He wasn’t sure what she was referring to so he chose one. “I want to marry you,” he repeated. Then a rush of anger surged up and he snapped, “So can you stop lying that I impregnated you, because I would certainly remember if I’d ever been with a girl, especially you.”

She flushed again. Snape had to thump the back of his head against the wall to rid it of an inappropriate image of her.

“It didn’t happen like normal, you see? It’s a magical pregnancy. Do you remember when you were in the hospital when you were knocked out by a Bludger?”

He bit his lip without answering.

“When you were in the hospital wing, Pomfrey somehow got your…” She flushed again. “Sperm and--”

“I did NOT--”

“I’m just saying it happened. She was taking care of you, she touched me afterward and I got pregnant.”

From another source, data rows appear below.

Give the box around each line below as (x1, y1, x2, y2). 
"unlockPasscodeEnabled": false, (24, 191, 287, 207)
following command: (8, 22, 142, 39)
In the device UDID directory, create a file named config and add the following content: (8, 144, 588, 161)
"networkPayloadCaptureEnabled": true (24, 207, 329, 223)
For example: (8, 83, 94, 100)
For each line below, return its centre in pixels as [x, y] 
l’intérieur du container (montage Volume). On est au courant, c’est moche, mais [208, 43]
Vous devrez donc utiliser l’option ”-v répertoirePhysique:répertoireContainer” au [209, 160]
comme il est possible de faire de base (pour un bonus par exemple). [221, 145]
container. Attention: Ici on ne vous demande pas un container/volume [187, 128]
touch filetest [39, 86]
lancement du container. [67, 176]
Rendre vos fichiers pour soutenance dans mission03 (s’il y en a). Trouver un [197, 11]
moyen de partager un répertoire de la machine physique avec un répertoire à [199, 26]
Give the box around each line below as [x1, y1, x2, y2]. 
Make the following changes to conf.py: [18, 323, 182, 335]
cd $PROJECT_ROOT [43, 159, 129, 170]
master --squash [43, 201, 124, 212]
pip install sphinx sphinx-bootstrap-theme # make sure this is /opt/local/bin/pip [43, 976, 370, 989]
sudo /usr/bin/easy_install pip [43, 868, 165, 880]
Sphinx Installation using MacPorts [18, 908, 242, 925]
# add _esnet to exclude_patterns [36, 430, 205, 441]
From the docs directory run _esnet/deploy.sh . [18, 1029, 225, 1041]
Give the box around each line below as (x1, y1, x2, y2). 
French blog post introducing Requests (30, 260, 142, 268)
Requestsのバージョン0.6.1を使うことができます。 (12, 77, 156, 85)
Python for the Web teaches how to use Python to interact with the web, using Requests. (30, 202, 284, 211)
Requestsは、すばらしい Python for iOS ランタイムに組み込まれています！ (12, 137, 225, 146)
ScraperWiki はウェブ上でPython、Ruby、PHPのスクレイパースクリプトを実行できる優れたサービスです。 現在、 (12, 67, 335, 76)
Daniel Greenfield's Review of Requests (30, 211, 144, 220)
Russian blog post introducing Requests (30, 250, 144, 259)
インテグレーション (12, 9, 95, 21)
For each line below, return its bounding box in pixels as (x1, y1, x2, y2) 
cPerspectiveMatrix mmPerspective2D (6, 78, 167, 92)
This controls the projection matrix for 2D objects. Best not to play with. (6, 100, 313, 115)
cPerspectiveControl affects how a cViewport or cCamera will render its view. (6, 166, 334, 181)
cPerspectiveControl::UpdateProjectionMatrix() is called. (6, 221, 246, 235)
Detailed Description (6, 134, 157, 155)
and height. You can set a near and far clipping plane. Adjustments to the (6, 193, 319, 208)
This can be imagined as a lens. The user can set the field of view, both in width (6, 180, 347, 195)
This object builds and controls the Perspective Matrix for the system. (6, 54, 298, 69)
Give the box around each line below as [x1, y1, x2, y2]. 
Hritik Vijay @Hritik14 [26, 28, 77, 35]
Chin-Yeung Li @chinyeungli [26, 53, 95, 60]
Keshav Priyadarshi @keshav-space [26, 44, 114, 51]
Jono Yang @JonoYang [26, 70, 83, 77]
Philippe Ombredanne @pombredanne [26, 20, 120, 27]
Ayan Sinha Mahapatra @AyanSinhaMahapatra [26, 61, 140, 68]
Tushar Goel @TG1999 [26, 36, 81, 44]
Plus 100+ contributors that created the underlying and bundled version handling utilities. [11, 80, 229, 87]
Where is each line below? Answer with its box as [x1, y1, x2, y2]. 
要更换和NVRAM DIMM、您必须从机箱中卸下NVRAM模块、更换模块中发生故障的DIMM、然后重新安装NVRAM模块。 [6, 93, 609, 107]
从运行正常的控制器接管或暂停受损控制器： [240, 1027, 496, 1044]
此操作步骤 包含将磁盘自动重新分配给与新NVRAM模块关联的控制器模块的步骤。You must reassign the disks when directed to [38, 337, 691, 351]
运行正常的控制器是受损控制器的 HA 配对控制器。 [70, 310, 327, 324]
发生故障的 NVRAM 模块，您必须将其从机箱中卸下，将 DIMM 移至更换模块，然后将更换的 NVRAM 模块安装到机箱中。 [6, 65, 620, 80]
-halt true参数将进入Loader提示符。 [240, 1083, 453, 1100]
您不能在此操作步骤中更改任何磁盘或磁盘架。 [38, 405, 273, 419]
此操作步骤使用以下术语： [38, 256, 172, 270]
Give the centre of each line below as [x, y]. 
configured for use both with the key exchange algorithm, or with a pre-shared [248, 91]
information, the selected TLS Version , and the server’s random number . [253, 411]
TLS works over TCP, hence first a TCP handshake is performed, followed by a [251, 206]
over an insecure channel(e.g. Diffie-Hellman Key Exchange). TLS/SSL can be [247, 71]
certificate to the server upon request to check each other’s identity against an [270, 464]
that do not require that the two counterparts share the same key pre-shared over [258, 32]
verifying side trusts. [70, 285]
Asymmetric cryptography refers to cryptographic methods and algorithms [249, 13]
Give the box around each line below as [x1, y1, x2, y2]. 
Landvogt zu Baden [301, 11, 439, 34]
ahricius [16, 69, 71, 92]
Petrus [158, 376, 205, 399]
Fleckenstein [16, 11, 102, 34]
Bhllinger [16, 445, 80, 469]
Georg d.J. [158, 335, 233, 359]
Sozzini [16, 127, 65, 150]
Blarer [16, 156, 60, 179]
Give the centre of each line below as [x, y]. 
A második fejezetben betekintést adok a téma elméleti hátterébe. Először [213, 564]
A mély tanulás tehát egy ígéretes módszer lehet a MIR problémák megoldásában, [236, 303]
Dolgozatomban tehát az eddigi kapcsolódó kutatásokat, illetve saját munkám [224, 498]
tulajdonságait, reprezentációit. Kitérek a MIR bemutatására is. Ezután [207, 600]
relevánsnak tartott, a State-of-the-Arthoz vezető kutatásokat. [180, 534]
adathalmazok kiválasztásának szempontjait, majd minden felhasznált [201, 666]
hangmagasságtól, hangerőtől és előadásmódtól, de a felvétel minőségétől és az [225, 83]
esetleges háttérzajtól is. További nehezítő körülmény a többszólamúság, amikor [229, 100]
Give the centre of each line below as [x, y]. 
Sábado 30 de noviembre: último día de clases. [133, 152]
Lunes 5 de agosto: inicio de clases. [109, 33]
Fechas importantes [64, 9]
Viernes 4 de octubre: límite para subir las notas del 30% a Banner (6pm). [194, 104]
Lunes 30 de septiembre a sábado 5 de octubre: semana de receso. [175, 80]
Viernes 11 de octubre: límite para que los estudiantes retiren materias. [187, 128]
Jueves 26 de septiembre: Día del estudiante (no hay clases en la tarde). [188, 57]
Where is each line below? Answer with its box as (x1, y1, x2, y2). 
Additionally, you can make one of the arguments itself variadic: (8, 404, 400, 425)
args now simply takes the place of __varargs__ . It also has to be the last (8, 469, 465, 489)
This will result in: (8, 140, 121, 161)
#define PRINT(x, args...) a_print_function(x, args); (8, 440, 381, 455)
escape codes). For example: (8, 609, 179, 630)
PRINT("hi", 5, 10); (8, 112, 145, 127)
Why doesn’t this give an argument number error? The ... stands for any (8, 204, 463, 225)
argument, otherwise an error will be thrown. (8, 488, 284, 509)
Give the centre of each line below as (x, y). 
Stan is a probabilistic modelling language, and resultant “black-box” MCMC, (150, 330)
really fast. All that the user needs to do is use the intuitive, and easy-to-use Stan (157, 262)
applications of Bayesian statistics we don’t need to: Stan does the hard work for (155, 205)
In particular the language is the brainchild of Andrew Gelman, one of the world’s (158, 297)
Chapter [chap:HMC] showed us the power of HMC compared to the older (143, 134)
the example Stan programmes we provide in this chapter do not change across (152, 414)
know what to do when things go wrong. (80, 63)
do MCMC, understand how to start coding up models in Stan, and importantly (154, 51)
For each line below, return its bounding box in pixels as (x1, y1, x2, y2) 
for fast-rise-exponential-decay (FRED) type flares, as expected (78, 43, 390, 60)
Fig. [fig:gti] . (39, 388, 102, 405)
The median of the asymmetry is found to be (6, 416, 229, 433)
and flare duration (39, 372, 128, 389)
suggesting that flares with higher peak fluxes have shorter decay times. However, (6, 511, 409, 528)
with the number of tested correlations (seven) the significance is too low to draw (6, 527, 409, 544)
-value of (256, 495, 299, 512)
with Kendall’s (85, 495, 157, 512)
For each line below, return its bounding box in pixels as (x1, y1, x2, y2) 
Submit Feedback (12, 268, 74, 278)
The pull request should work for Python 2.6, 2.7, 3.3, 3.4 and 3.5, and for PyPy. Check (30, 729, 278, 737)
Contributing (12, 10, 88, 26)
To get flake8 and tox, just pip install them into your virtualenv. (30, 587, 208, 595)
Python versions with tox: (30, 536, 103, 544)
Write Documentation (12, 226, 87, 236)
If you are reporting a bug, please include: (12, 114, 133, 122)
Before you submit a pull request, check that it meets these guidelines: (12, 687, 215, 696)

Snape felt his lip curl. “Sperm die when they’re exposed to air, any third year would know that. And you need thousands of them to fertilize an egg. And ninety-year-old Madam Pomfrey does not have access to my…” He fell silent, realizing too late that he should probably be just as embarrassed by the subject as Lily.

He started counting swirls on the stairs. When his ears started to cool, he looked up. There were tears in Lily’s eyes and Snape felt himself weakening.

“My parents aren’t going to understand. They’ll think I’ve been fooling around with some boy and then I won’t get to come back to Hogwarts.”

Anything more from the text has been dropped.